* **YOUR GOAL**:
Word for word, restate the records from their first line through the line with "where— [216, 474]", both ends included; omit each picture.

* **Recorded data**:
——————

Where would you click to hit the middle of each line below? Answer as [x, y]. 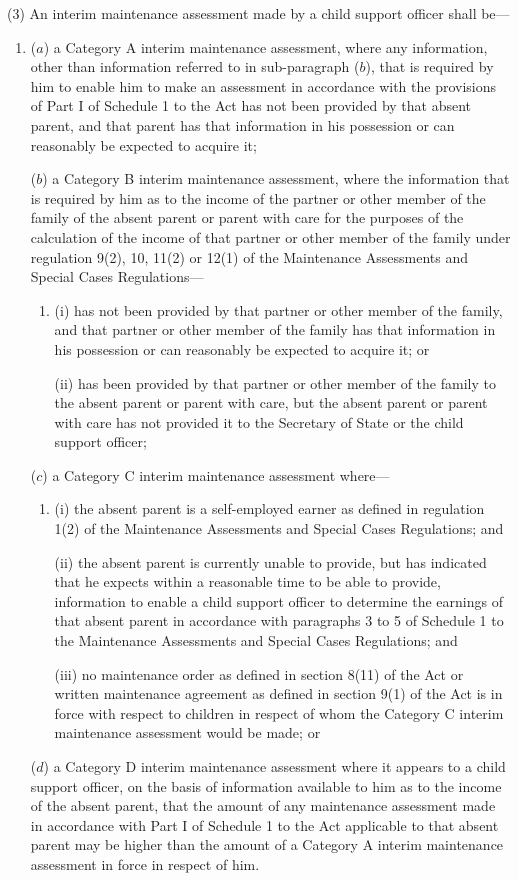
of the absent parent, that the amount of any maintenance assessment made [263, 805]
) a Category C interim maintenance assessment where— [216, 474]
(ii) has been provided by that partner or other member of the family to [275, 382]
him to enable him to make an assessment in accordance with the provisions [263, 85]
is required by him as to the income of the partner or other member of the [258, 197]
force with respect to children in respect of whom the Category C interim [279, 712]
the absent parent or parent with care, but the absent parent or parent [271, 402]
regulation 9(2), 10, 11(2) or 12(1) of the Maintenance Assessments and [249, 256]
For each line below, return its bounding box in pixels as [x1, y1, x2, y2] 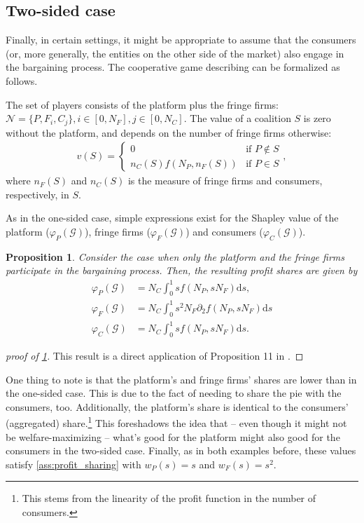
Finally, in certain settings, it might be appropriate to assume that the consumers [6, 32, 356, 47]
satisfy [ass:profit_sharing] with [6, 456, 141, 471]
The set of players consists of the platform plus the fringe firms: [6, 97, 279, 111]
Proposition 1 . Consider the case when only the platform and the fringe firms [6, 249, 345, 264]
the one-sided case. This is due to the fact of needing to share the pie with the [6, 386, 342, 400]
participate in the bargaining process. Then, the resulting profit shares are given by [6, 263, 358, 278]
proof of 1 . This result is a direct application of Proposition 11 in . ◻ [6, 348, 304, 362]
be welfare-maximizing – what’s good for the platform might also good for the [6, 429, 340, 444]
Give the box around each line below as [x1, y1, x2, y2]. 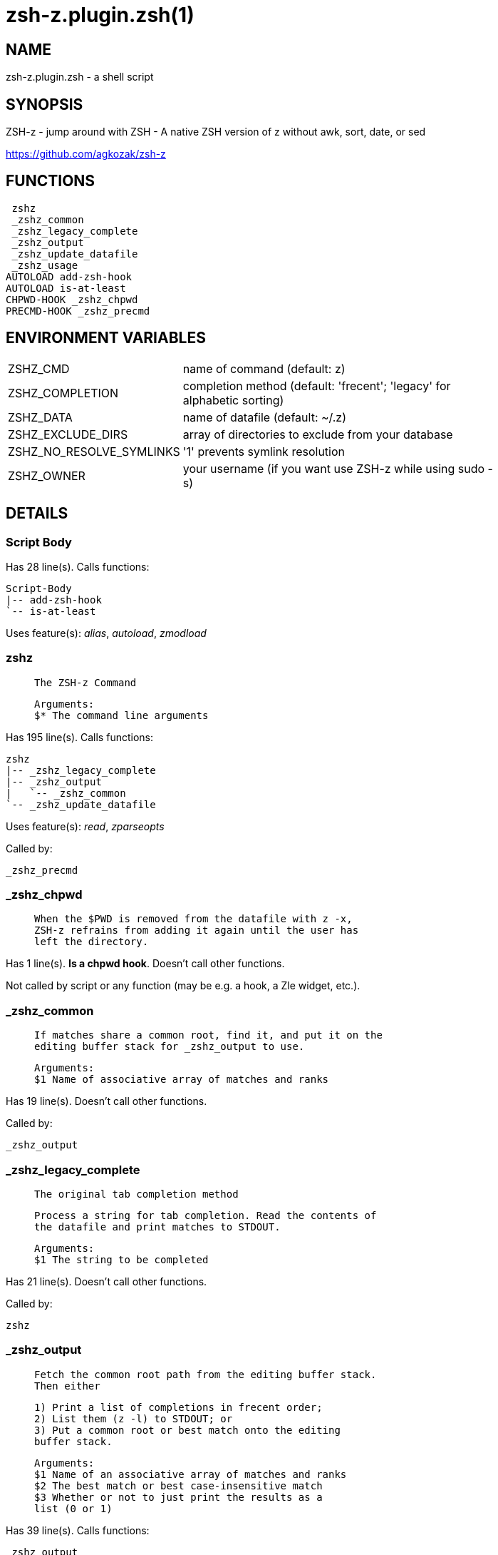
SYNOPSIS [6, 95, 83, 113]
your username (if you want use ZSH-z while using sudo [182, 461, 485, 476]
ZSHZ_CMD [8, 361, 70, 376]
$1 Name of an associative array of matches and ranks [34, 1468, 347, 1480]
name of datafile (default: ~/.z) [182, 409, 347, 424]
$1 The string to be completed [34, 1253, 209, 1265]
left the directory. [34, 936, 149, 948]
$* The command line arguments [34, 709, 209, 721]
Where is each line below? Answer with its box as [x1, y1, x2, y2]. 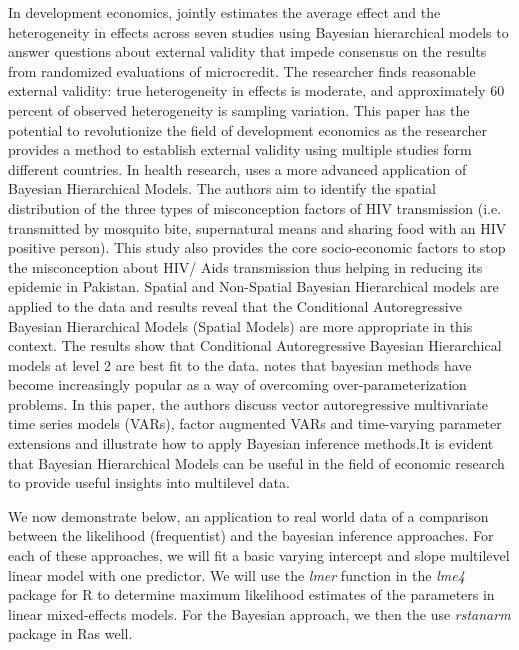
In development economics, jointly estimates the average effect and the [8, 2, 441, 22]
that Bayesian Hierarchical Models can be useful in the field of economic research [8, 452, 505, 473]
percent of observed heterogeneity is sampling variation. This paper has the [8, 99, 470, 120]
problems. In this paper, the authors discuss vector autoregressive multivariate [8, 393, 488, 414]
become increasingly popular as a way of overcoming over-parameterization [8, 374, 467, 395]
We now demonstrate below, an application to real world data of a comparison [8, 505, 489, 526]
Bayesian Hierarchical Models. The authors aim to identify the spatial [8, 178, 437, 199]
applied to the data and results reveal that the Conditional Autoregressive [8, 295, 462, 316]
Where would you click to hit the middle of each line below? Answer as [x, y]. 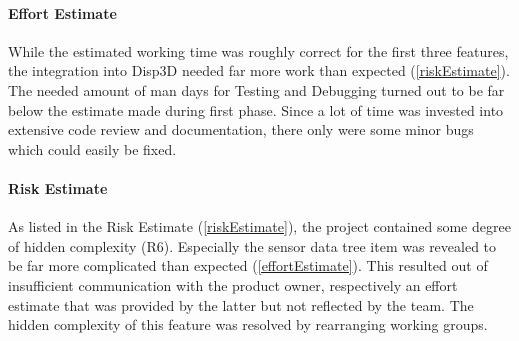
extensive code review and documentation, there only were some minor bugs [241, 129]
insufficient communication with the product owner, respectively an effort [233, 284]
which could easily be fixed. [92, 148]
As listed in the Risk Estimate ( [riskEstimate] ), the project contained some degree [259, 226]
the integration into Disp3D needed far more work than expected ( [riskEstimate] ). [259, 70]
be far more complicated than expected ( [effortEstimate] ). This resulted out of [248, 265]
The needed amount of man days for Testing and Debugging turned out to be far [256, 89]
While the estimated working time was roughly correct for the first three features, [258, 50]
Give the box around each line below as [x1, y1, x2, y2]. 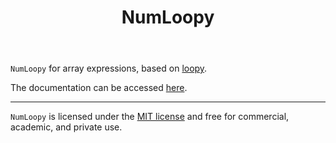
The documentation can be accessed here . [10, 82, 188, 94]
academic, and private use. [10, 121, 123, 133]
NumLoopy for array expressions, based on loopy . [10, 62, 208, 75]
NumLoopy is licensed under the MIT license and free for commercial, [10, 111, 290, 123]
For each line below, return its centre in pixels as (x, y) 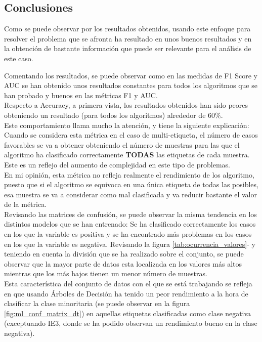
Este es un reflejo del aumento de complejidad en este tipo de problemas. (117, 164)
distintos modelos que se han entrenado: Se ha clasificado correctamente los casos (130, 224)
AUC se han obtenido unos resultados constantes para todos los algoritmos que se (131, 85)
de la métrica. (26, 204)
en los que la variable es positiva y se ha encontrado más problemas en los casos (128, 234)
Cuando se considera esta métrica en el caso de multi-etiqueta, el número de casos (131, 135)
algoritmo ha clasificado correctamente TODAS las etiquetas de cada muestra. (127, 155)
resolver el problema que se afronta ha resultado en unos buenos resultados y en (128, 38)
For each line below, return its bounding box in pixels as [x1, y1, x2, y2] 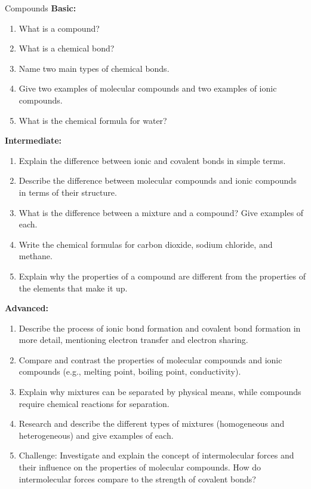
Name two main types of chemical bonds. [19, 62, 170, 74]
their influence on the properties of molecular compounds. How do [19, 461, 261, 473]
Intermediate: [5, 134, 62, 147]
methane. [19, 250, 53, 262]
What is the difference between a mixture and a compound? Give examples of [19, 206, 304, 218]
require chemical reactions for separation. [19, 397, 170, 409]
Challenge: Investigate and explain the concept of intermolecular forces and [19, 449, 294, 461]
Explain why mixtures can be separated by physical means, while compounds [19, 385, 301, 398]
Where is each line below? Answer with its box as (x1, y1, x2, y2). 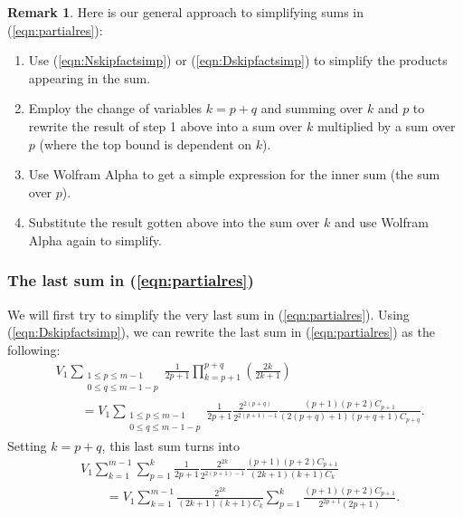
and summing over (260, 99, 364, 118)
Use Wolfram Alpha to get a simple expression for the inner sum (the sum (28, 165, 440, 184)
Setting (7, 436, 47, 455)
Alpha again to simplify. (28, 230, 162, 249)
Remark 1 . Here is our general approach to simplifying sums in (7, 3, 364, 21)
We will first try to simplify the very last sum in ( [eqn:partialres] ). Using (7, 304, 410, 323)
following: (7, 340, 61, 359)
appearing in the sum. (28, 68, 151, 87)
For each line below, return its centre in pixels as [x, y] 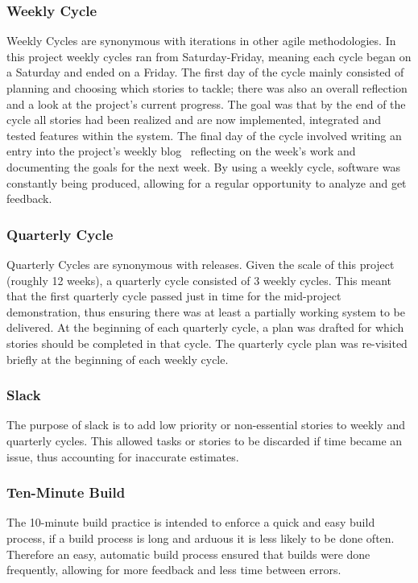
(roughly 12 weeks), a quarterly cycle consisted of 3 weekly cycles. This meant [199, 280]
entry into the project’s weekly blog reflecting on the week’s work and [181, 151]
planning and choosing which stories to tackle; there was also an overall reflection [207, 88]
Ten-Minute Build [66, 492]
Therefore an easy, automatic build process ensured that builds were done [188, 554]
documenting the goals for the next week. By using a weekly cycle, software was [203, 166]
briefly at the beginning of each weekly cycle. [118, 359]
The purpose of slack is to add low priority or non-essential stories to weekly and [206, 425]
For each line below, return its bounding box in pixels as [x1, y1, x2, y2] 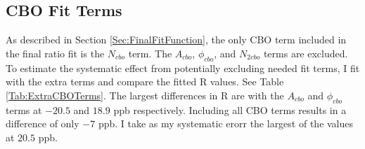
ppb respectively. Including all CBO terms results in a [113, 102, 347, 117]
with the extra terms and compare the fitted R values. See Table [6, 74, 284, 89]
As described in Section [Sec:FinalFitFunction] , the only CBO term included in [6, 32, 347, 47]
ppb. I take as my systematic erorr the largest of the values [98, 116, 354, 131]
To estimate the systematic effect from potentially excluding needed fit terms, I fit [6, 60, 360, 75]
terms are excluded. [263, 45, 348, 60]
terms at [6, 102, 42, 117]
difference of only [6, 116, 79, 131]
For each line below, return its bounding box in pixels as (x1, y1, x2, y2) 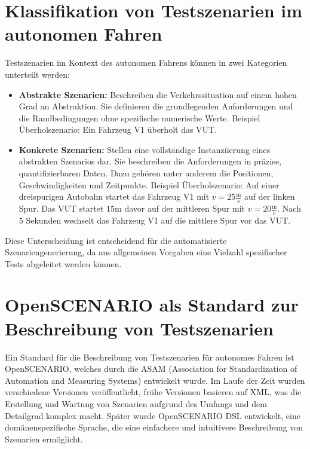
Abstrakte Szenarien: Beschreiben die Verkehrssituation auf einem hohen (19, 88, 297, 100)
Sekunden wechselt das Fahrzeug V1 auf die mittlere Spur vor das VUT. (26, 213, 291, 226)
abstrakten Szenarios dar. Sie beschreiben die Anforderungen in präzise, (19, 155, 282, 167)
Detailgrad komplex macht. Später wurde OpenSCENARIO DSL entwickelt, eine (5, 409, 300, 421)
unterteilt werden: (5, 68, 70, 80)
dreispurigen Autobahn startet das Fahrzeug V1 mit (19, 190, 210, 203)
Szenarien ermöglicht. (5, 432, 83, 445)
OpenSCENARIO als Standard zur (5, 292, 299, 317)
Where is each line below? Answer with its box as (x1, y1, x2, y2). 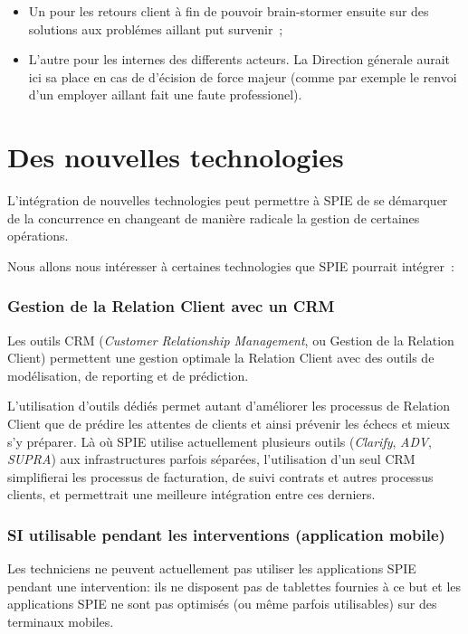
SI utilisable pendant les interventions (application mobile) (7, 523, 445, 545)
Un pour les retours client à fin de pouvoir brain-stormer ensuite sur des (28, 2, 429, 20)
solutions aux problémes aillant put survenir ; (28, 19, 283, 38)
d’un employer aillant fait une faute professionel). (28, 85, 302, 104)
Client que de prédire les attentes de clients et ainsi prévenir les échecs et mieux (7, 414, 450, 433)
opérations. (7, 226, 69, 245)
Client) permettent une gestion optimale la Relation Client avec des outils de (7, 348, 435, 367)
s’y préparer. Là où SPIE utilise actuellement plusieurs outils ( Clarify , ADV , (7, 431, 432, 450)
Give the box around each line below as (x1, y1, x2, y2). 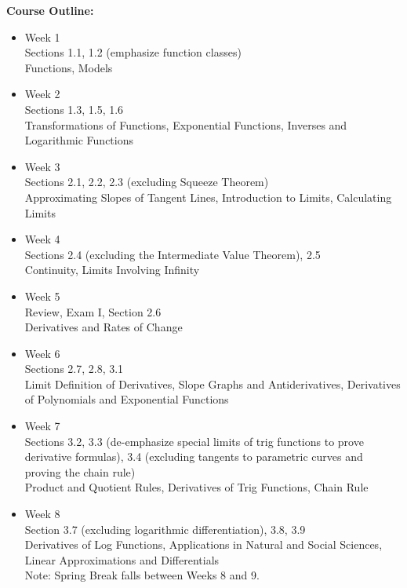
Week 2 (24, 86, 60, 102)
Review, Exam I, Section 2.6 (24, 303, 162, 320)
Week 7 (24, 418, 60, 434)
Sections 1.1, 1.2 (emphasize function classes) (24, 44, 242, 60)
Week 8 (24, 506, 60, 522)
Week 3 (24, 158, 60, 174)
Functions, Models (24, 59, 113, 75)
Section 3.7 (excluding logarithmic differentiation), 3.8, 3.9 (24, 520, 306, 537)
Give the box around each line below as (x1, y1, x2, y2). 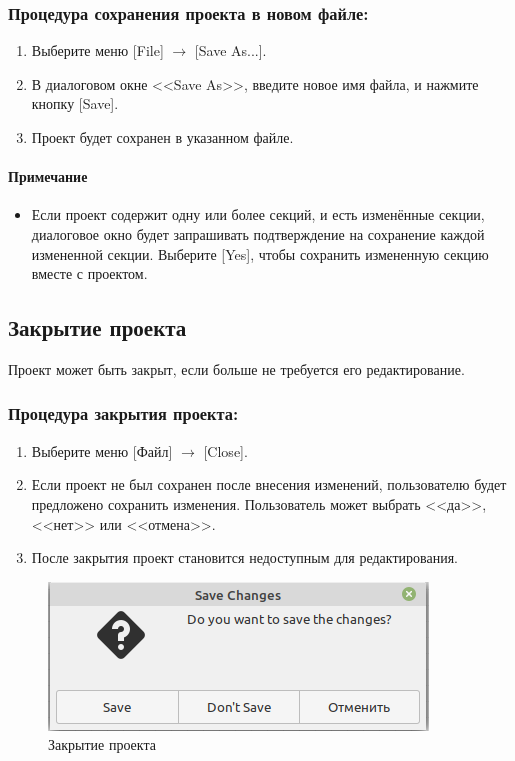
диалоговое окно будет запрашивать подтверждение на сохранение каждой (31, 223, 485, 244)
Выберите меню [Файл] (31, 440, 173, 461)
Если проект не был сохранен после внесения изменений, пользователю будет (31, 474, 507, 495)
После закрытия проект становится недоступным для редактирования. (31, 547, 458, 568)
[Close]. (203, 440, 248, 461)
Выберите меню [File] (31, 40, 164, 61)
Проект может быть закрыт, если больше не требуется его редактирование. (8, 358, 465, 379)
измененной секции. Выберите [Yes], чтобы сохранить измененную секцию (31, 243, 489, 264)

——————

* **OUTPUT FOR THIS TASK**:
Where would you click to hit the middle of each line below? Answer as [x, y]. 
of the absent parent, that the amount of any maintenance assessment made [263, 805]
) a Category C interim maintenance assessment where— [216, 474]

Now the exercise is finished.